Q3, Sample Band 6 response (6 marks)
The claim is partly correct but largely flawed. [1, overall evaluative judgement]
What is defensible: It is correct that autotrophs and heterotrophs differ fundamentally in how they acquire organic molecules. Autotrophs produce their own from inorganic sources (CO2, H2O) using light or chemical energy; heterotrophs consume pre-made organic molecules from other organisms. Their energy sources, nutrient sources, and daytime gas requirements differ significantly. [1, correctly identifies the defensible element]
What is wrong, autotrophs “never need to consume anything”: Autotrophs do consume inorganic materials, CO2, water, and mineral ions absorbed from soil. The claim that they “never need to consume anything” is false. They also consume O2 for cellular respiration. [1, refutes “never consume anything”]
What is wrong, heterotrophs “produce nothing of biological value”: Heterotrophs produce O2 is incorrect, heterotrophs do not produce O2. However, the claim that they produce “nothing of biological value” is wrong in two ways: cellular respiration in heterotrophs produces ATP (usable energy), CO2 (recycled by autotrophs), and water. Heterotrophs also produce biological molecules (proteins, lipids) and contribute to nutrient cycling. [1, refutes “produce nothing of value” with specific products]
What is fundamentally wrong, “nothing in common”: Both autotrophs and heterotrophs perform cellular respiration, using the identical equation: C6H12O6 + 6O2 → 6CO2 + 6H2O + ATP. Both require O2 and glucose as inputs; both release CO2, H2O, and ATP. Both organisms are composed of cells with mitochondria in which this process occurs.

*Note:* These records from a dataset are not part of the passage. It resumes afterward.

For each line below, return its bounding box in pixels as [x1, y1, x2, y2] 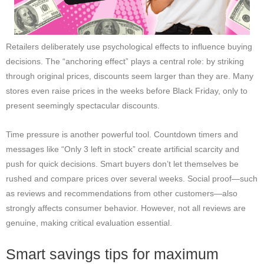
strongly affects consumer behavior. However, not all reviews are [6, 203, 246, 213]
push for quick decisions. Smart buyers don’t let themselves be [6, 159, 239, 169]
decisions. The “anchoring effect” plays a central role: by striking [6, 57, 244, 66]
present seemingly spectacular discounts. [6, 101, 160, 110]
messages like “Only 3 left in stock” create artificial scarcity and [6, 144, 239, 154]
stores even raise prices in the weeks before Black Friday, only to [6, 86, 247, 95]
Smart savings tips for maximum [6, 245, 219, 262]
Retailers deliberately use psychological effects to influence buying [6, 42, 252, 51]
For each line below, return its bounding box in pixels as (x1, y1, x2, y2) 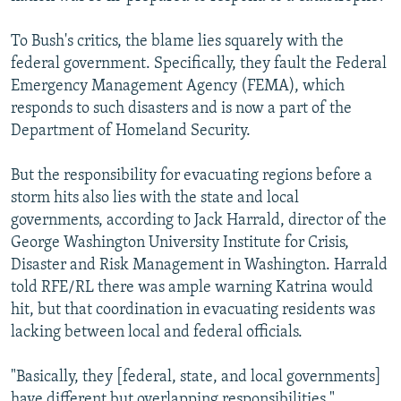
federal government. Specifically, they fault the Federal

Cellular respiration is the universal process shared by all living organisms, a reflection of their common evolutionary origin. [1, refutes “nothing in common” with cellular respiration as a shared process]

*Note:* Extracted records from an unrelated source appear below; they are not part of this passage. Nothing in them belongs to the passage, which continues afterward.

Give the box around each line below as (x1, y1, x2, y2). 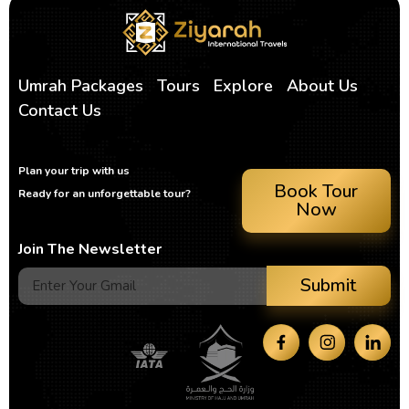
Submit (300, 273, 357, 299)
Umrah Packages (18, 75, 143, 98)
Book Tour (274, 179, 359, 204)
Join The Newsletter (18, 239, 162, 260)
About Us (287, 75, 358, 98)
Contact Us (18, 100, 101, 122)
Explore (214, 75, 273, 98)
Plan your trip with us (18, 163, 131, 179)

Defensible reformulation: “Autotrophs and heterotrophs differ fundamentally in how they acquire organic molecules: autotrophs produce their own from inorganic sources using light or chemical energy, while heterotrophs consume pre-made organic molecules from other organisms. However, both groups share the universal process of cellular respiration, in which glucose is broken down using O2 to produce ATP, the only usable energy currency for all cellular processes. The classification reflects a difference in how glucose is obtained, not in how it is used.” [1, biologically defensible reformulation capturing both difference and shared biochemistry]
Marking criteria.
- 1 markStates an overall evaluative judgement (e.g. “the claim is partly correct but largely flawed”).
- 1 markCorrectly identifies the defensible element (autotrophs and heterotrophs differ in organic-molecule acquisition).
- 1 markRefutes “never consume anything”, autotrophs consume CO2, H2O, O2, and mineral ions.
- 1 markRefutes “produce nothing of biological value”, heterotrophs produce ATP, CO2, H2O, and biosynthesised molecules.
- 1 markRefutes “nothing in common”, both groups share cellular respiration (same equation, same organelle, same products) and this is a universal characteristic of all living organisms.
- 1 markReformulates the claim into a biologically accurate statement that captures both the genuine difference (acquisition of organic molecules) and the genuine similarity (shared cellular respiration).